I haven't been on here for a while and thought I better update my new invisable friends. The last post I left was with regards to finally asking for some form of counselling. The first session helped a lot and it's upto me to decide when the next session will be. Things are getting easier, taking one step at a time. My friend came round with her new 2 month old boy and it was lovely to see them both. I wasn't at all emotional as I thought I would be and I'm glad that I am seeing children without my emotions getting the better of me. I'm going to attempt to get back behind the wheel of a car this weekend which will give me some of my freedom back as I live in the middle of nowhere!!

I also just have to share something that my goddaughter said to her mum and dad when they left after visiting me - she's 4

Teigan asked why me and Jon don't have kids.

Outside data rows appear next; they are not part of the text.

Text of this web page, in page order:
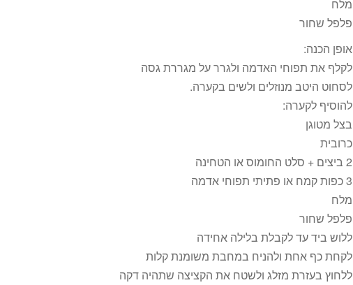
מלח
פלפל שחור
אופן הכנה:
לקלף את תפוחי האדמה ולגרר על מגררת גסה
לסחוט היטב מנוזלים ולשים בקערה.
להוסיף לקערה:
בצל מטוגן
כרובית
2 ביצים + סלט החומוס או הטחינה
3 כפות קמח או פתיתי תפוחי אדמה
מלח
פלפל שחור
ללוש ביד עד לקבלת בלילה אחידה
לקחת כף אחת ולהניח במחבת משומנת קלות
ללחוץ בעזרת מזלג ולשטח את הקציצה שתהיה דקה
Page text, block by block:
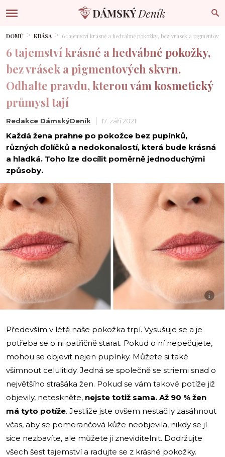
DOMŮ KRÁSA 6 tajemství krásné a hedvábné pokožky, bez vrásek a
6 tajemství krásné a hedvábné pokožky,
bez vrásek a pigmentových skvrn.
Odhalte pravdu, kterou vám kosmetický
průmysl tají
Redakce DámskýDeník 17. září 2021
Každá žena prahne po pokožce bez pupínků,
různých ďolíčků a nedokonalostí, která bude krásná
a hladká. Toho lze docílit poměrně jednoduchými
způsoby.
i
Především v létě naše pokožka trpí. Vysušuje se a je
potřeba se o ni patřičně starat. Pokud o ní nepečujete,
mohou se objevit nejen pupínky. Můžete si také
všimnout celulitidy. Jedná se společně se striemi snad o
největšího strašáka žen. Pokud se vám takové potíže již
objevily, neteskněte, nejste totiž sama. Až 90 % žen
má tyto potíže. Jestliže jste ovšem nestačily zasáhnout
včas, aby se pomerančová kůže neobjevila, nikdy se jí
sice nezbavíte, ale můžete ji zneviditelnit. Dodržujte
všech šest tajemství a radujte se z krásné pokožky.
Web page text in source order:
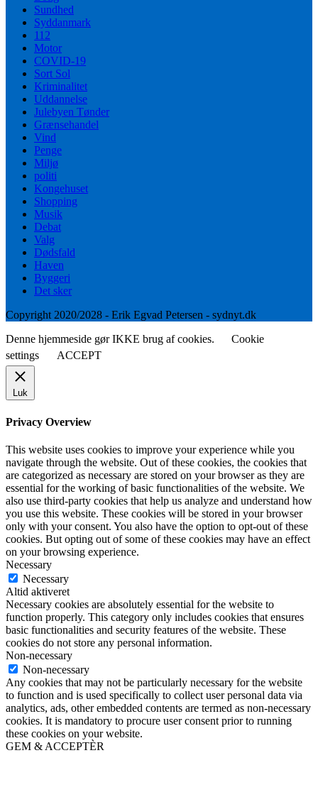
Sundhed
Syddanmark
112
Motor
COVID-19
Sort Sol
Kriminalitet
Uddannelse
Julebyen Tønder
Grænsehandel
Vind
Penge
Miljø
politi
Kongehuset
Shopping
Musik
Debat
Valg
Dødsfald
Haven
Byggeri
Det sker
Copyright 2020/2028 - Erik Egvad Petersen - sydnyt.dk
Denne hjemmeside gør IKKE brug af cookies.
Cookie
settings
ACCEPT
Luk
Privacy Overview
This website uses cookies to improve your experience while you
navigate through the website. Out of these cookies, the cookies that
are categorized as necessary are stored on your browser as they are
essential for the working of basic functionalities of the website. We
also use third-party cookies that help us analyze and understand how
you use this website. These cookies will be stored in your browser
only with your consent. You also have the option to opt-out of these
cookies. But opting out of some of these cookies may have an effect
on your browsing experience.
Necessary
Necessary
Altid aktiveret
Necessary cookies are absolutely essential for the website to
function properly. This category only includes cookies that ensures
basic functionalities and security features of the website. These
cookies do not store any personal information.
Non-necessary
Non-necessary
Any cookies that may not be particularly necessary for the website
to function and is used specifically to collect user personal data via
analytics, ads, other embedded contents are termed as non-necessary
cookies. It is mandatory to procure user consent prior to running
these cookies on your website.
GEM & ACCEPTÈR
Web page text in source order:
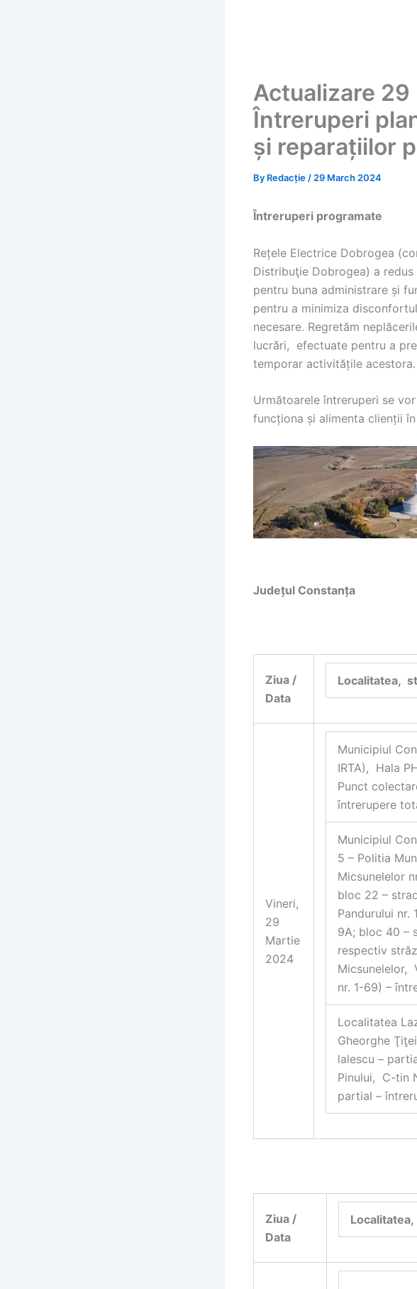
Actualizare
Întreruperi
și reparațiilor
By Redacție/29 March 2024
Întreruperi programate
Rețele Electrice Dobrogea
Distribuţie Dobrogea) a
pentru buna administrare și
pentru a minimiza
necesare. Regretăm
lucrări, efectuate pentru a
temporar activitățile acestora.
Următoarele întreruperi se
funcționa și alimenta clienții
Județul Constanța
Ziua /
Data
Localitatea,
Vineri,
29
Martie
2024
Municipiul
IRTA), Hala
Punct
ȋntrerupere
Municipiul
5 – Politia
Micsunelelor
bloc 22 –
Pandurului nr.
9A; bloc 40 –
respectiv
Micsunelelor,
nr. 1-69) –
Localitatea
Gheorghe Ţiƫ
lalescu –
Pinului, C-tin
partial –
Ziua /
Data
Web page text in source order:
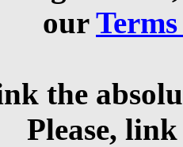
our
the
Please,
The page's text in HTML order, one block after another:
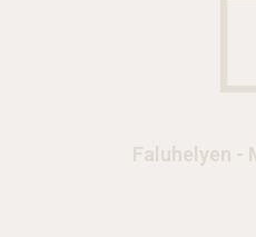
Faluhelyen -
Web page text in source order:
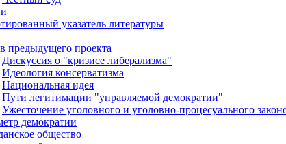
указатель литературы
предыдущего проекта
Дискуссия о "кризисе либерализма"
Идеология консерватизма
Национальная идея
Пути легитимации "управляемой демократии"
Ужесточение уголовного и уголовно-процесуального
демократии
общество
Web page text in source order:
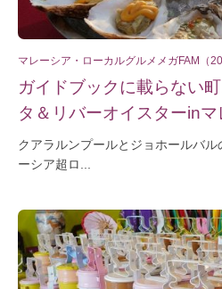
マレーシア・ローカルグルメメガFAM（
ガイドブックに載らない
タ＆リバーオイスターinマ
クアラルンプールとジョホールバ
ーシア超ロ...
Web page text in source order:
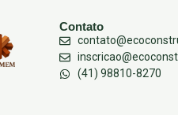
Contato
(41) 98810-8270
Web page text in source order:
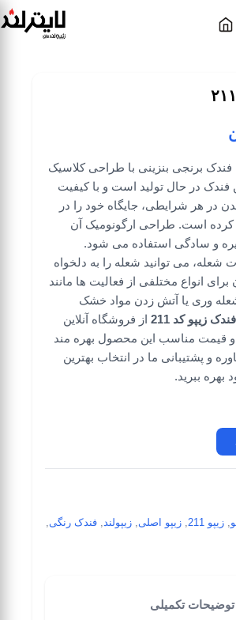
فندک برنجی بنزینی با طراحی کلاسیک
در حال تولید است و با کیفیت
در هر شرایطی، جایگاه خود را در
کرده است. طراحی ارگونومیک آن
و سادگی استفاده می شود.
شعله، می توانید شعله را به دلخواه
برای انواع مختلفی از فعالیت ها مانند
وری یا آتش زدن مواد خشک
فندک زیپو کد 211
از فروشگاه آنلاین
و قیمت مناسب این محصول بهره مند
و پشتیبانی ما در انتخاب بهترین
بهره ببرید.
زیپو 211 زیپو اصلی زیپولند فندک رنگی
توضیحات تکمیلی
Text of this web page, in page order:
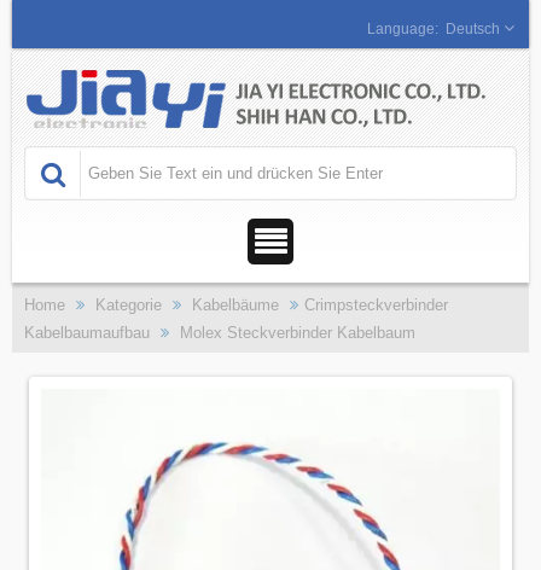
Deutsch
Home Kategorie Kabelbäume
Crimpsteckverbinder
Kabelbaumaufbau
Molex Steckverbinder Kabelbaum
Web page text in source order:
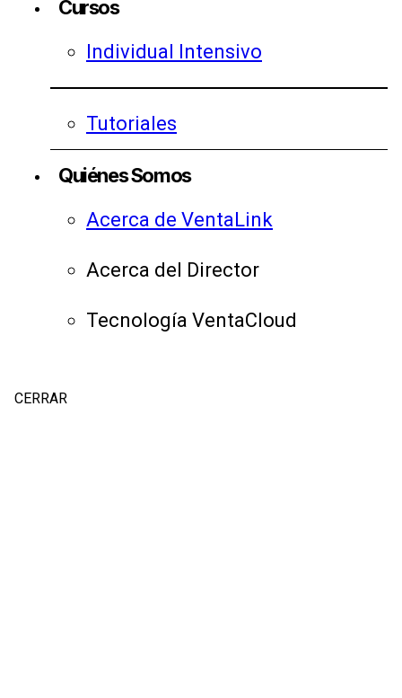
Cursos
Individual Intensivo
Tutoriales
Quiénes Somos
Acerca de VentaLink
Acerca del Director
Tecnología VentaCloud
CERRAR
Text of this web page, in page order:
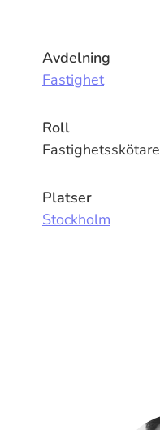
Avdelning
Fastighet
Roll
Fastighetsskötare
Platser
Stockholm
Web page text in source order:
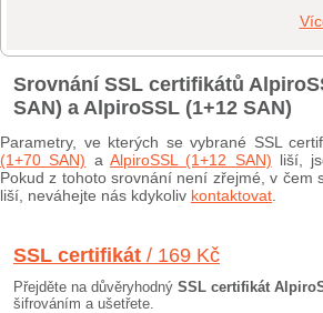
Srovnání SSL certifikátů
SAN) a AlpiroSSL (1+12 SAN)
Parametry, ve kterých se vybrané SSL
(1+70 SAN) aAlpiroSSL (1+12 SAN) liší,
Pokud z tohoto srovnání není zřejmé, v čem
liší, neváhejte nás kdykoliv kontaktovat
SSL certifikát / 169 Kč
Přejděte na důvěryhodný SSL certifikát
šifrováním a ušetřete.

Steph, her mum, told her in a simple way the reason and teigan came up with a simple solution.......

"Why don't you share me so that Uncle Jon and Aunty Sarah don't get sad"

Just goes to show that kids really do say the amazing things............​


----------



## **Tashja** (Jan 13, 2005)

Awwww Teigan sounds like a lovely goddaughter to have   Kids really do say the most wonderful things.  My little boy agreed I could be a surrogate as long as I promised not to bring the baby home and as long as it didn't have to share his toys   Kids make life so lovely and simple - wish it could stay that way. 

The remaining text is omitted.